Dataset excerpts
:::

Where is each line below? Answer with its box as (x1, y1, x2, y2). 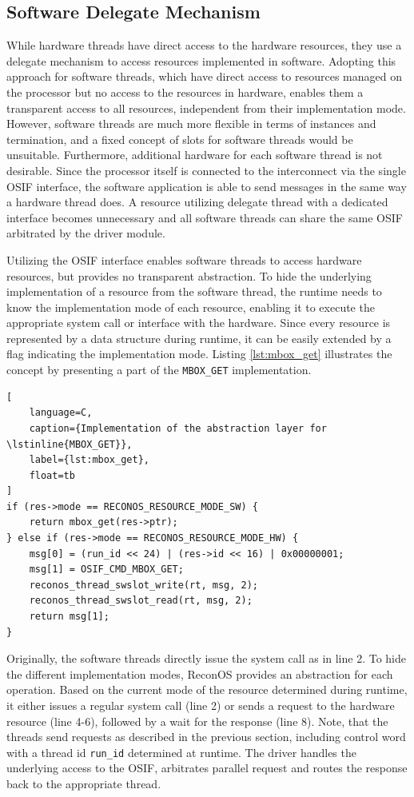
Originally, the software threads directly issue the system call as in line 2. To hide (6, 650, 407, 667)
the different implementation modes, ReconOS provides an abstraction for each (6, 665, 393, 682)
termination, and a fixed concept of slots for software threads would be (6, 130, 353, 147)
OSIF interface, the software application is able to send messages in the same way (6, 177, 407, 194)
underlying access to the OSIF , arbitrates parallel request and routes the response (6, 759, 408, 776)
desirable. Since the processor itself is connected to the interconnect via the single (6, 161, 406, 178)
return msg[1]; (29, 611, 109, 623)
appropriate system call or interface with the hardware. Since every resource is (6, 314, 391, 331)
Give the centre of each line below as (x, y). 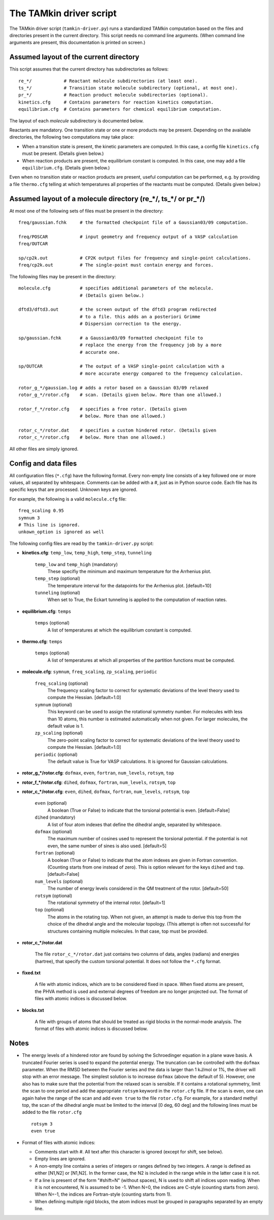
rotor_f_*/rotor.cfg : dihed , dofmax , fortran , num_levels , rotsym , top (99, 782)
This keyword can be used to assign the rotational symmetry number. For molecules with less (145, 712)
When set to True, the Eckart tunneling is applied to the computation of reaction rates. (137, 600)
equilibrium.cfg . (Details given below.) (66, 168)
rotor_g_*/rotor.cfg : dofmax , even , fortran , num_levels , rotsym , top (98, 773)
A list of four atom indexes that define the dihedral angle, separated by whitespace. (134, 825)
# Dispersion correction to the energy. (131, 324)
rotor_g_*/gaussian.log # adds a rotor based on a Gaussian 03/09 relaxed (113, 388)
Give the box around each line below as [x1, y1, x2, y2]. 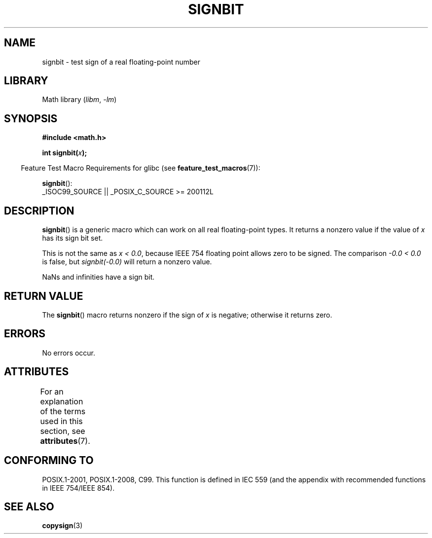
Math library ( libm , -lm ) [42, 95, 117, 104]
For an [40, 386, 64, 396]
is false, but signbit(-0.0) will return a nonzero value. [42, 257, 212, 266]
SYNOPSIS [4, 112, 58, 125]
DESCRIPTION [4, 204, 74, 217]
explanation [40, 396, 83, 406]
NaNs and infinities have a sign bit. [42, 273, 155, 282]
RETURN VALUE [4, 289, 83, 302]
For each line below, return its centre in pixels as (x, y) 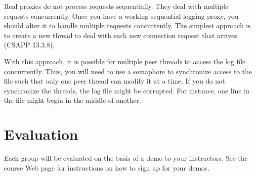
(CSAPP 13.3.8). (29, 45)
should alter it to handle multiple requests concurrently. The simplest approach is (128, 25)
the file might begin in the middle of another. (73, 100)
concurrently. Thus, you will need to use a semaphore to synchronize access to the (128, 71)
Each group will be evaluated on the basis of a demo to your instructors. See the (126, 158)
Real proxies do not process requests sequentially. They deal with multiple (116, 6)
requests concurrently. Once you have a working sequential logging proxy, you (121, 16)
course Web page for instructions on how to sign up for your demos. (107, 167)
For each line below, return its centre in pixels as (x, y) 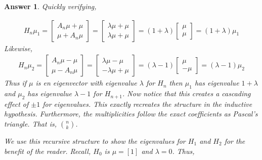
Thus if (15, 83)
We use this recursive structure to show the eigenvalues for (95, 141)
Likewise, (18, 48)
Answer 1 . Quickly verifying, (50, 6)
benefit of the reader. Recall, (48, 151)
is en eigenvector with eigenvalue (86, 83)
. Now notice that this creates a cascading (187, 93)
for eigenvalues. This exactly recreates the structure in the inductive (147, 104)
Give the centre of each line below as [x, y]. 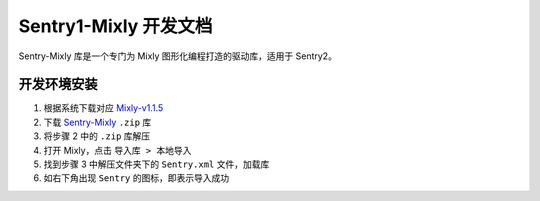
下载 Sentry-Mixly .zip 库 [97, 122]
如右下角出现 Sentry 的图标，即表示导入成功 [136, 178]
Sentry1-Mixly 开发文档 [115, 26]
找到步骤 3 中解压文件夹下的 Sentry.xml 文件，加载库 [156, 164]
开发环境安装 [58, 84]
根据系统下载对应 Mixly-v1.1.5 [103, 108]
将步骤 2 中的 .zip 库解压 [97, 136]
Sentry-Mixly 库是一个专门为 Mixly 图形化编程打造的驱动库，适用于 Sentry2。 [177, 56]
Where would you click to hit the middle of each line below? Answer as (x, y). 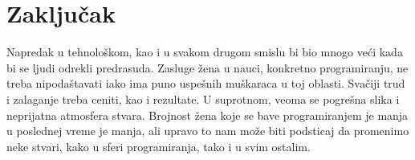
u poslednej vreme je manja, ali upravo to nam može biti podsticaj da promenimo (208, 131)
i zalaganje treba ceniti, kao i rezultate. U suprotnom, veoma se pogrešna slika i (203, 98)
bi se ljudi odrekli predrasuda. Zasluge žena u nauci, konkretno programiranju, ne (207, 67)
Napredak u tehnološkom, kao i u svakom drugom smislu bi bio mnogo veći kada (205, 52)
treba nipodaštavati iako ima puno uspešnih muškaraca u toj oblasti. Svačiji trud (206, 83)
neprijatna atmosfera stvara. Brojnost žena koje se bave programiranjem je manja (207, 115)
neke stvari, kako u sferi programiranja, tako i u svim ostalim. (159, 146)

:::

→ **What is being asked**
What you give back must match the lines from the start of the records through the line that contains "Give the centre of each line below as (x, y).", exactly, with the pictures left out.

→ **Response area**
Where is each line below? Answer with its box as (x1, y1, x2, y2). 
Originally, the software threads directly issue the system call as in line 2. To hide (6, 650, 407, 667)
the different implementation modes, ReconOS provides an abstraction for each (6, 665, 393, 682)
termination, and a fixed concept of slots for software threads would be (6, 130, 353, 147)
OSIF interface, the software application is able to send messages in the same way (6, 177, 407, 194)
underlying access to the OSIF , arbitrates parallel request and routes the response (6, 759, 408, 776)
desirable. Since the processor itself is connected to the interconnect via the single (6, 161, 406, 178)
return msg[1]; (29, 611, 109, 623)
appropriate system call or interface with the hardware. Since every resource is (6, 314, 391, 331)
Give the centre of each line below as (x, y). 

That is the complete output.